A says:While it costs about the same to run nuclear plants as other types of power plants, it is the fixed costs that stem from building nuclear plants that makes it more expensive for them to generate electricity.

though i had eliminated A but i want to know if the initial comparison in A is faulty ?

if i say : nuclear power plants cost twice as much to run as other power plants . i know that this comparison is oki even without the helping verb "do" because there is no ambiguity

so i get a feeling that in A this initial comparison :While it costs about the same to run nuclear plants as other types of power plants seems to be right comparison wise .it might be wrong because of usage of "it" or because of some redundancy but comparison wise it seems oki .
any thought

Sorry about the delay.
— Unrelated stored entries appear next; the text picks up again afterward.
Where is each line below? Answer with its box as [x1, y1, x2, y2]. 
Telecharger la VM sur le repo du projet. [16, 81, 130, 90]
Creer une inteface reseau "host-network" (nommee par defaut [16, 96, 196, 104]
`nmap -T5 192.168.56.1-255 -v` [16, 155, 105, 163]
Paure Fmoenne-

I was been busy with some schedule driven activities I am pasting my response here: Hope this helps.
I took your sentence sets and applied my method of ellipsis to figure out if the ellipsis results in clear sentence or not.
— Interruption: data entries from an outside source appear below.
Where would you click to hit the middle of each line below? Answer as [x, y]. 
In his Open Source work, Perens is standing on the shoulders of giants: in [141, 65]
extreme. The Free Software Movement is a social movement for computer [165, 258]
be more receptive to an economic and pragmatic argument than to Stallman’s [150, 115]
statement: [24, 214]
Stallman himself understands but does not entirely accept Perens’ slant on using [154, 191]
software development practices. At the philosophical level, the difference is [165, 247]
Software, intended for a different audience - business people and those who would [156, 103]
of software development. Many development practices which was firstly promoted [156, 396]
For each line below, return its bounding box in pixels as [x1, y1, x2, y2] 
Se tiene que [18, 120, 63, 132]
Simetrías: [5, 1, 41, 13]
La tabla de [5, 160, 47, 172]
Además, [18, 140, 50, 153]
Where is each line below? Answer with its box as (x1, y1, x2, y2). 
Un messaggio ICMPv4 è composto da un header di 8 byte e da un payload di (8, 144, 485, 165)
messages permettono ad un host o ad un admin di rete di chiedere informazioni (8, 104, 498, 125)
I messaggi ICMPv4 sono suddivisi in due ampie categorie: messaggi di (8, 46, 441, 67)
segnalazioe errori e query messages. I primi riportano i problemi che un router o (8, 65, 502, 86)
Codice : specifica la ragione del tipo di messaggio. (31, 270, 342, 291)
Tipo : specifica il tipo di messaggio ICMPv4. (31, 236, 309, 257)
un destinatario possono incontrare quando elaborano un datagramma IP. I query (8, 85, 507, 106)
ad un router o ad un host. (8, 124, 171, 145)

• Nuclear power plants cost twice as much to run as other power plants cost.
o Nuclear power plants cost twice as much to run as other power plants do.
o Nuclear power plants cost twice as much to run as other power plants.
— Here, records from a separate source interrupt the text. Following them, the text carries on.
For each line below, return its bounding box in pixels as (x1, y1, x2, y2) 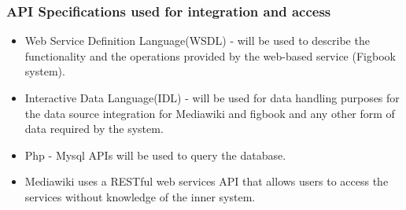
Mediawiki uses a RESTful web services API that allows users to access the (24, 173, 389, 190)
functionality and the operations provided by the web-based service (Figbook (24, 47, 396, 64)
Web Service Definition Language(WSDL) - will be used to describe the (24, 32, 370, 49)
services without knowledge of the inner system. (24, 188, 256, 204)
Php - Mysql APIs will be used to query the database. (24, 146, 286, 163)
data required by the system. (24, 120, 164, 137)
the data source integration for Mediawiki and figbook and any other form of (24, 105, 395, 121)
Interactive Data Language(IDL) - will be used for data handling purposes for (24, 90, 400, 105)

• It costs about the same to run nuclear plants as other types of power plants
o It costs about the same to run nuclear plants as it does to run other types of power plants
o It costs about the same to run nuclear plants as other types of power plants.
 Here IMO the meaning is distorted a bit. One may construe this sentence to state the following non-sensical meaning - running “nuclear plants” in the role of “other types of power plants”.
 This is the reason why I believe the ellipsis cannot be applied in the manner we can in the previous set of sentence.

Notice another thing – in the first set of sentences we have “as much as” comparison marker. Whereas in the second set of sentences, we only have “as” marker and hence this can be construed to mean “function” instead of “comparison”.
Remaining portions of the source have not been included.